Records from a data source:
[Start of section]
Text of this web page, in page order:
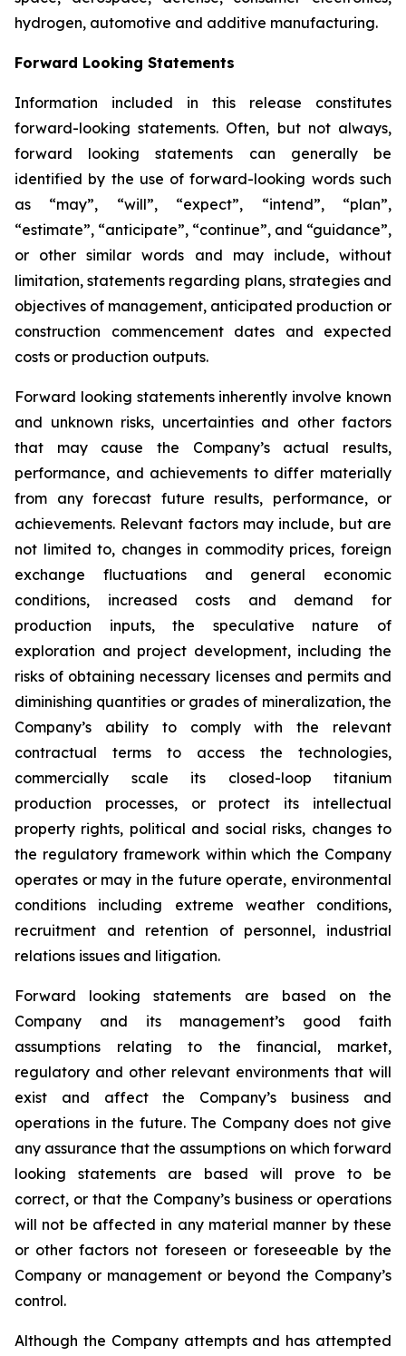
hydrogen, automotive and additive manufacturing.
Forward Looking Statements
Information included in this release constitutes
forward-looking statements. Often, but not always,
forward looking statements can generally be
identified by the use of forward-looking words such
as “may”, “will”, “expect”, “intend”, “plan”,
“estimate”, “anticipate”, “continue”, and “guidance”,
or other similar words and may include, without
limitation, statements regarding plans, strategies and
objectives of management, anticipated production or
construction commencement dates and expected
costs or production outputs.
Forward looking statements inherently involve known
and unknown risks, uncertainties and other factors
that may cause the Company’s actual results,
performance, and achievements to differ materially
from any forecast future results, performance, or
achievements. Relevant factors may include, but are
not limited to, changes in commodity prices, foreign
exchange fluctuations and general economic
conditions, increased costs and demand for
production inputs, the speculative nature of
exploration and project development, including the
risks of obtaining necessary licenses and permits and
diminishing quantities or grades of mineralization, the
Company’s ability to comply with the relevant
contractual terms to access the technologies,
commercially scale its closed-loop titanium
production processes, or protect its intellectual
property rights, political and social risks, changes to
the regulatory framework within which the Company
operates or may in the future operate, environmental
conditions including extreme weather conditions,
recruitment and retention of personnel, industrial
relations issues and litigation.
Forward looking statements are based on the
Company and its management’s good faith
assumptions relating to the financial, market,
regulatory and other relevant environments that will
exist and affect the Company’s business and
operations in the future. The Company does not give
any assurance that the assumptions on which forward
looking statements are based will prove to be
correct, or that the Company’s business or operations
will not be affected in any material manner by these
or other factors not foreseen or foreseeable by the
Company or management or beyond the Company’s
control.
Although the Company attempts and has attempted
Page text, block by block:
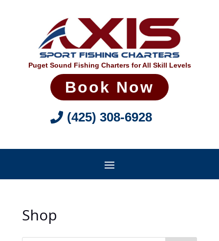
Puget Sound Fishing Charters for All Skill Levels
Book Now
(425) 308-6928
Shop
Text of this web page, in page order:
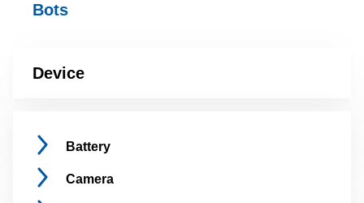
Bots
Device
Battery
Camera
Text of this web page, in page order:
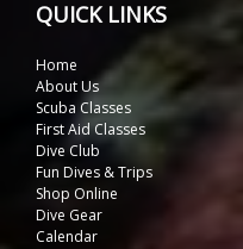
QUICK LINKS
Home
About Us
Scuba Classes
First Aid Classes
Dive Club
Fun Dives & Trips
Shop Online
Dive Gear
Calendar
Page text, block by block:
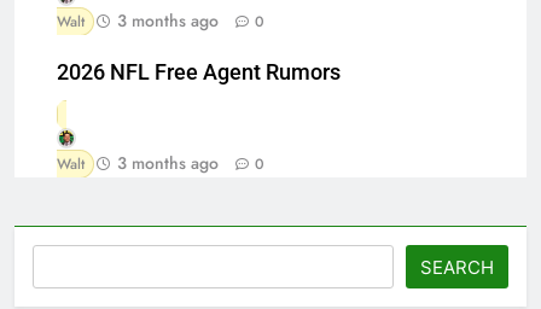
Walt 3 months ago 0
2026 NFL Free Agent Rumors
Walt 3 months ago 0
SEARCH
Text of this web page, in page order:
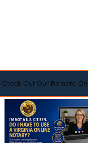
Check Out Our Remote
[End of section]
WORK ORDER :: Give again, exactly, the lines starting at the first entry above and ending at the line with "and unknown risks, uncertainties"; please leave pictures out.

WORKED SOLUTION ::
Text of this web page, in page order:
hydrogen, automotive and additive manufacturing.
Forward Looking Statements
Information included in this release constitutes
forward-looking statements. Often, but not always,
forward looking statements can generally be
identified by the use of forward-looking words such
as “may”, “will”, “expect”, “intend”, “plan”,
“estimate”, “anticipate”, “continue”, and “guidance”,
or other similar words and may include, without
limitation, statements regarding plans, strategies and
objectives of management, anticipated production or
construction commencement dates and expected
costs or production outputs.
Forward looking statements inherently involve known
and unknown risks, uncertainties and other factors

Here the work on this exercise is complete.